### WORK INSTRUCTION
Write out the entire listing below exactly as it appears, minus any pictures.

### DATA SHOWN
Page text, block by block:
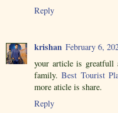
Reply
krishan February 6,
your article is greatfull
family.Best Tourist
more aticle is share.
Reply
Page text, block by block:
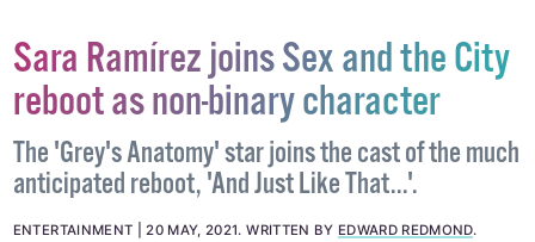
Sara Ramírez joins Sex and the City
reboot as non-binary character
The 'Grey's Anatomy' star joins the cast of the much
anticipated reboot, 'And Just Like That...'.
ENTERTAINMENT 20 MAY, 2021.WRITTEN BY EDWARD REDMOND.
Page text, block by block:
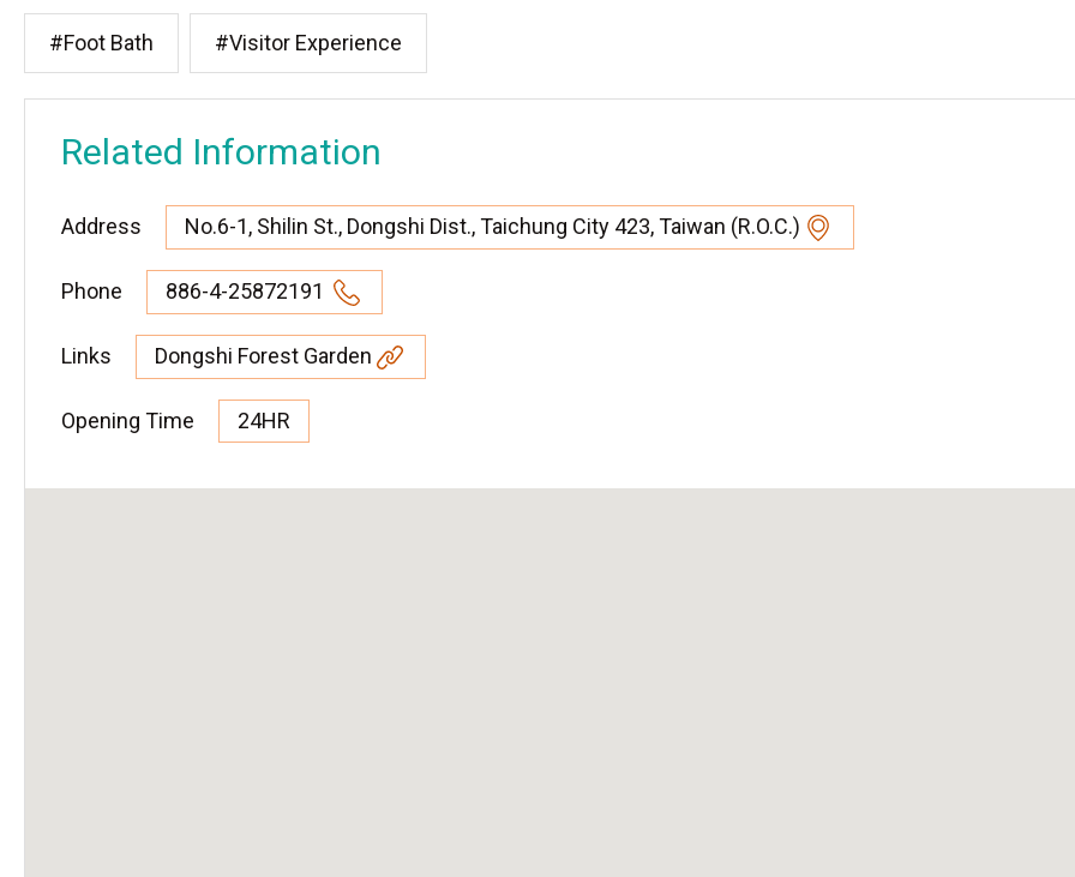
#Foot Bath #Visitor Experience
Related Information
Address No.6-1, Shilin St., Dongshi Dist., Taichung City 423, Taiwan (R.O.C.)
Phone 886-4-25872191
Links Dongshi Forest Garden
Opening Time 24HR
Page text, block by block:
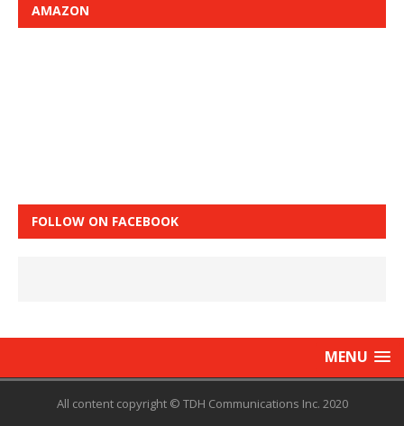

### TASK RESULT
Page text, block by block:
Reply
krishan February 6,
your article is greatfull
family.Best Tourist
more aticle is share.
Reply
Page text, block by block:
Sara Ramírez joins Sex and the City
reboot as non-binary character
The 'Grey's Anatomy' star joins the cast of the much
anticipated reboot, 'And Just Like That...'.
ENTERTAINMENT 20 MAY, 2021.WRITTEN BY EDWARD REDMOND.
Page text, block by block:
#Foot Bath #Visitor Experience
Related Information
Address No.6-1, Shilin St., Dongshi Dist., Taichung City 423, Taiwan (R.O.C.)
Phone 886-4-25872191
Links Dongshi Forest Garden
Opening Time 24HR
Page text, block by block:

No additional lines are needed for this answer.